Task to carry out -> Return the listing that follows exactly, with no pictures included.

─── Exercise input

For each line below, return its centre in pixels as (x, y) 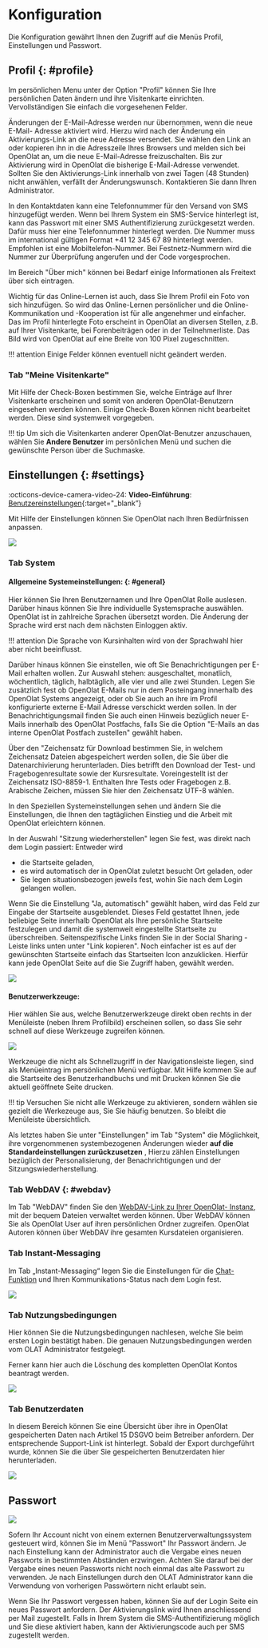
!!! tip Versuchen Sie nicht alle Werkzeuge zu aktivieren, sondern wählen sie (133, 1103)
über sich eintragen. (41, 281)
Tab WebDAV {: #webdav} (60, 1190)
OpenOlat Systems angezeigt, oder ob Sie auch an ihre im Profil (113, 698)
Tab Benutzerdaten (46, 1409)
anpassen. (25, 527)
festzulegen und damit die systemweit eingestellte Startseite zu (112, 928)
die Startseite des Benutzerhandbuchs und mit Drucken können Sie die (124, 1079)
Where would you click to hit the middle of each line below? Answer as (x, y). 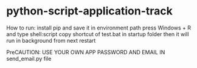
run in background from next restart (51, 40)
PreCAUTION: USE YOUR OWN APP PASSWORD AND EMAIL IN (86, 52)
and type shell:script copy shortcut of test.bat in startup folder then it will (98, 34)
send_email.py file (29, 58)
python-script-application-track (90, 11)
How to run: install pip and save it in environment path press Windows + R (99, 28)
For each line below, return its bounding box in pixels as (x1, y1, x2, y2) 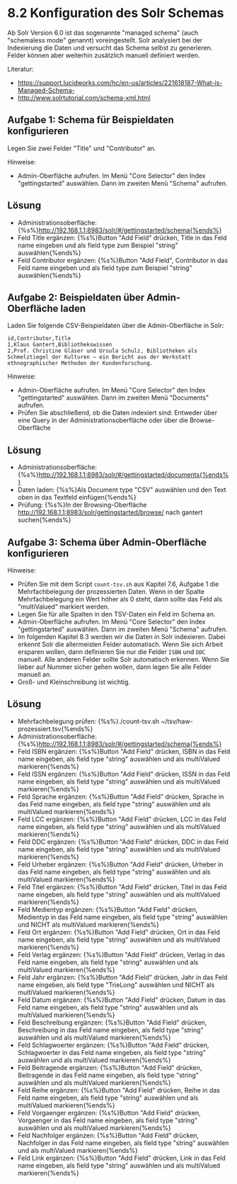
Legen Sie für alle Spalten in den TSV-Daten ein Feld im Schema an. (17, 610, 216, 618)
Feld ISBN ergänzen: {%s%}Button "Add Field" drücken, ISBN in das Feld (17, 747, 231, 755)
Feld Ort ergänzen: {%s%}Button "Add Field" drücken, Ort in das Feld (17, 928, 221, 936)
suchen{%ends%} (17, 516, 71, 524)
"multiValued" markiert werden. (17, 602, 110, 611)
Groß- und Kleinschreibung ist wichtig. (17, 678, 131, 686)
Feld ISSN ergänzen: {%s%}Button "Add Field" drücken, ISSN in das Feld (17, 769, 231, 778)
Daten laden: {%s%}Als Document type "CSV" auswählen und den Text (17, 485, 226, 494)
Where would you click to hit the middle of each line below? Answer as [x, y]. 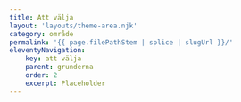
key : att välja [54, 59]
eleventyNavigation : [48, 51]
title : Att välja [42, 17]
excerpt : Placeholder [65, 83]
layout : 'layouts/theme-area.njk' [74, 26]
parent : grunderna [59, 67]
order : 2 [42, 75]
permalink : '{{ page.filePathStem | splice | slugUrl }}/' [121, 42]
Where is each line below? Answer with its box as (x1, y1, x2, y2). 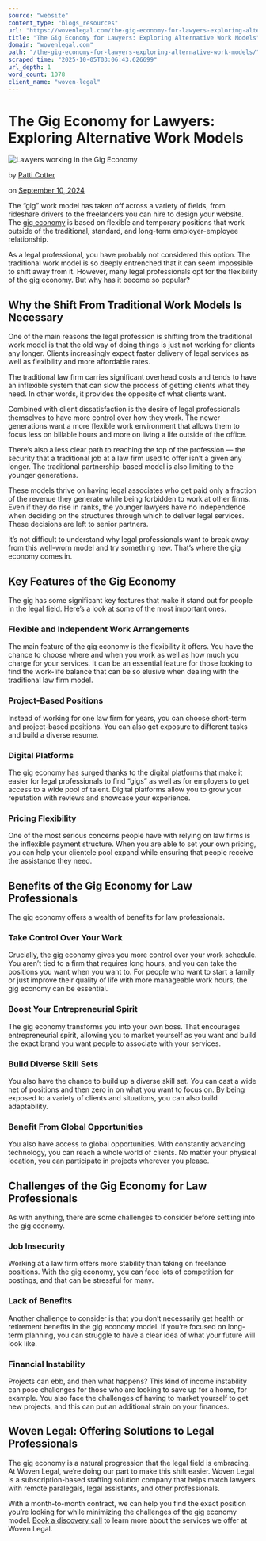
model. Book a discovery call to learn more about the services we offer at (8, 1515, 248, 1525)
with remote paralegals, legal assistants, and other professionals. (8, 1483, 220, 1493)
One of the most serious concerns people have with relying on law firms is (8, 831, 251, 841)
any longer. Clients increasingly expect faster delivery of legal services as (8, 349, 249, 358)
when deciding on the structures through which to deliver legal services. (8, 511, 245, 521)
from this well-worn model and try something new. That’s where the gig (8, 544, 241, 553)
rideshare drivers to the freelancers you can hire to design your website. (8, 209, 244, 219)
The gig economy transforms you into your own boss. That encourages (8, 1021, 241, 1031)
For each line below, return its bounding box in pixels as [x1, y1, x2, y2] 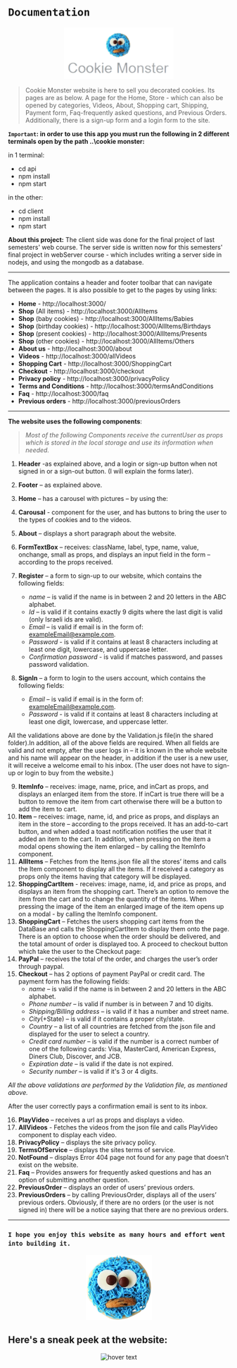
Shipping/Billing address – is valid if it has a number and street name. [28, 1007, 229, 1015]
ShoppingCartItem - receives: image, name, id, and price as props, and [18, 879, 226, 888]
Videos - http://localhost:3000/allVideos [18, 351, 136, 360]
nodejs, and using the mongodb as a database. [8, 258, 144, 266]
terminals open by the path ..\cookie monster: [8, 137, 145, 145]
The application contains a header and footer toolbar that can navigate [8, 278, 213, 286]
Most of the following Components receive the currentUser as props [25, 430, 224, 439]
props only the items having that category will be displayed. [18, 872, 191, 880]
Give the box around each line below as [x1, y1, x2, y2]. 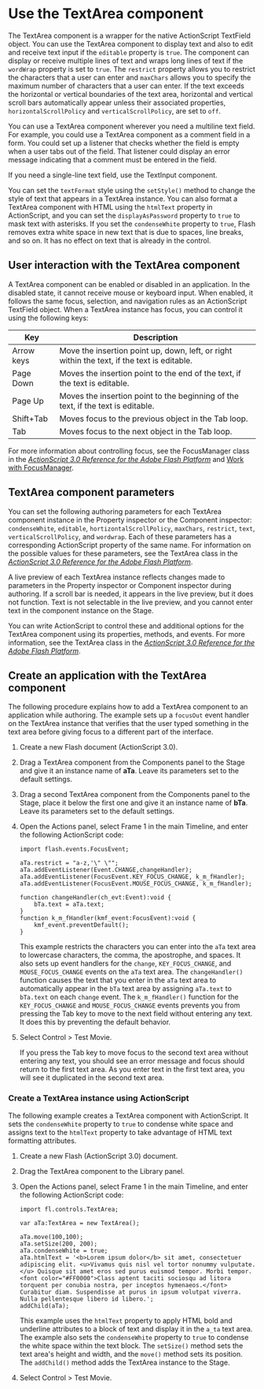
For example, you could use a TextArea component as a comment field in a [8, 129, 251, 139]
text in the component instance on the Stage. [8, 605, 154, 615]
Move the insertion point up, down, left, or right [59, 344, 233, 356]
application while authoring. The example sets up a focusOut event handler [8, 710, 250, 720]
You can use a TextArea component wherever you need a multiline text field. [8, 121, 255, 131]
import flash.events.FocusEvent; [19, 845, 130, 854]
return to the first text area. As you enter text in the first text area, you [19, 1065, 245, 1074]
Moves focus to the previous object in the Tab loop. [59, 413, 249, 424]
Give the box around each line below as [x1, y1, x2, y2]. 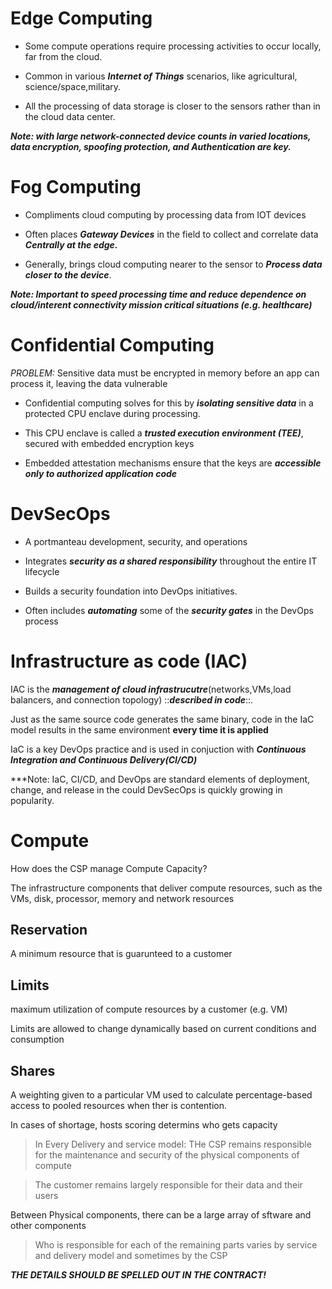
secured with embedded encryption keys [24, 437, 195, 449]
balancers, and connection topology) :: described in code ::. [10, 693, 254, 706]
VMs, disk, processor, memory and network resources [10, 892, 235, 904]
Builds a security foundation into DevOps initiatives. [24, 585, 238, 597]
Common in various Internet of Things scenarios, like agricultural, [24, 70, 298, 82]
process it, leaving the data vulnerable [10, 377, 168, 389]
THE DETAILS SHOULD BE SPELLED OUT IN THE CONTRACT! [10, 1269, 267, 1281]
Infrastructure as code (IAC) [10, 650, 248, 672]
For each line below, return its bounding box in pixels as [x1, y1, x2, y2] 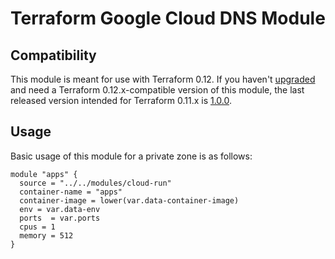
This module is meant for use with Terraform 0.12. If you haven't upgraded [10, 73, 316, 85]
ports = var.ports [19, 213, 101, 223]
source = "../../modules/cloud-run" [19, 178, 172, 188]
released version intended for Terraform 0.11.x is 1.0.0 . [10, 95, 233, 106]
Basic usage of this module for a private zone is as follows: [10, 150, 253, 162]
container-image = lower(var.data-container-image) [19, 195, 240, 206]
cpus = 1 [19, 222, 56, 232]
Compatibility [10, 47, 97, 64]

──────

Output for this exercise ->
For each line below, return its centre in pixels as (x, y) 
!!! tip Versuchen Sie nicht alle Werkzeuge zu aktivieren, sondern wählen sie (133, 1103)
über sich eintragen. (41, 281)
Tab WebDAV {: #webdav} (60, 1190)
OpenOlat Systems angezeigt, oder ob Sie auch an ihre im Profil (113, 698)
Tab Benutzerdaten (46, 1409)
anpassen. (25, 527)
festzulegen und damit die systemweit eingestellte Startseite zu (112, 928)
die Startseite des Benutzerhandbuchs und mit Drucken können Sie die (124, 1079)
Where would you click to hit the middle of each line below? Answer as (x, y). 
run in background from next restart (51, 40)
PreCAUTION: USE YOUR OWN APP PASSWORD AND EMAIL IN (86, 52)
and type shell:script copy shortcut of test.bat in startup folder then it will (98, 34)
send_email.py file (29, 58)
python-script-application-track (90, 11)
How to run: install pip and save it in environment path press Windows + R (99, 28)
For each line below, return its bounding box in pixels as (x1, y1, x2, y2) 
Legen Sie für alle Spalten in den TSV-Daten ein Feld im Schema an. (17, 610, 216, 618)
Feld ISBN ergänzen: {%s%}Button "Add Field" drücken, ISBN in das Feld (17, 747, 231, 755)
Feld Ort ergänzen: {%s%}Button "Add Field" drücken, Ort in das Feld (17, 928, 221, 936)
suchen{%ends%} (17, 516, 71, 524)
"multiValued" markiert werden. (17, 602, 110, 611)
Groß- und Kleinschreibung ist wichtig. (17, 678, 131, 686)
Feld ISSN ergänzen: {%s%}Button "Add Field" drücken, ISSN in das Feld (17, 769, 231, 778)
Daten laden: {%s%}Als Document type "CSV" auswählen und den Text (17, 485, 226, 494)
Where would you click to hit the middle of each line below? Answer as [x, y]. 
key : att välja [54, 59]
eleventyNavigation : [48, 51]
title : Att välja [42, 17]
excerpt : Placeholder [65, 83]
layout : 'layouts/theme-area.njk' [74, 26]
parent : grunderna [59, 67]
order : 2 [42, 75]
permalink : '{{ page.filePathStem | splice | slugUrl }}/' [121, 42]
Where is each line below? Answer with its box as (x1, y1, x2, y2). 
model. Book a discovery call to learn more about the services we offer at (8, 1515, 248, 1525)
with remote paralegals, legal assistants, and other professionals. (8, 1483, 220, 1493)
One of the most serious concerns people have with relying on law firms is (8, 831, 251, 841)
any longer. Clients increasingly expect faster delivery of legal services as (8, 349, 249, 358)
when deciding on the structures through which to deliver legal services. (8, 511, 245, 521)
from this well-worn model and try something new. That’s where the gig (8, 544, 241, 553)
rideshare drivers to the freelancers you can hire to design your website. (8, 209, 244, 219)
The gig economy transforms you into your own boss. That encourages (8, 1021, 241, 1031)
For each line below, return its bounding box in pixels as [x1, y1, x2, y2] 
Shipping/Billing address – is valid if it has a number and street name. [28, 1007, 229, 1015]
ShoppingCartItem - receives: image, name, id, and price as props, and [18, 879, 226, 888]
Videos - http://localhost:3000/allVideos [18, 351, 136, 360]
nodejs, and using the mongodb as a database. [8, 258, 144, 266]
terminals open by the path ..\cookie monster: [8, 137, 145, 145]
The application contains a header and footer toolbar that can navigate [8, 278, 213, 286]
Most of the following Components receive the currentUser as props [25, 430, 224, 439]
props only the items having that category will be displayed. [18, 872, 191, 880]
Give the box around each line below as [x1, y1, x2, y2]. 
For example, you could use a TextArea component as a comment field in a [8, 129, 251, 139]
text in the component instance on the Stage. [8, 605, 154, 615]
Move the insertion point up, down, left, or right [59, 344, 233, 356]
application while authoring. The example sets up a focusOut event handler [8, 710, 250, 720]
You can use a TextArea component wherever you need a multiline text field. [8, 121, 255, 131]
import flash.events.FocusEvent; [19, 845, 130, 854]
return to the first text area. As you enter text in the first text area, you [19, 1065, 245, 1074]
Moves focus to the previous object in the Tab loop. [59, 413, 249, 424]
Give the box around each line below as [x1, y1, x2, y2]. 
secured with embedded encryption keys [24, 437, 195, 449]
balancers, and connection topology) :: described in code ::. [10, 693, 254, 706]
VMs, disk, processor, memory and network resources [10, 892, 235, 904]
Builds a security foundation into DevOps initiatives. [24, 585, 238, 597]
Common in various Internet of Things scenarios, like agricultural, [24, 70, 298, 82]
process it, leaving the data vulnerable [10, 377, 168, 389]
THE DETAILS SHOULD BE SPELLED OUT IN THE CONTRACT! [10, 1269, 267, 1281]
Infrastructure as code (IAC) [10, 650, 248, 672]
For each line below, return its bounding box in pixels as [x1, y1, x2, y2] 
This module is meant for use with Terraform 0.12. If you haven't upgraded [10, 73, 316, 85]
ports = var.ports [19, 213, 101, 223]
source = "../../modules/cloud-run" [19, 178, 172, 188]
released version intended for Terraform 0.11.x is 1.0.0 . [10, 95, 233, 106]
Basic usage of this module for a private zone is as follows: [10, 150, 253, 162]
container-image = lower(var.data-container-image) [19, 195, 240, 206]
cpus = 1 [19, 222, 56, 232]
Compatibility [10, 47, 97, 64]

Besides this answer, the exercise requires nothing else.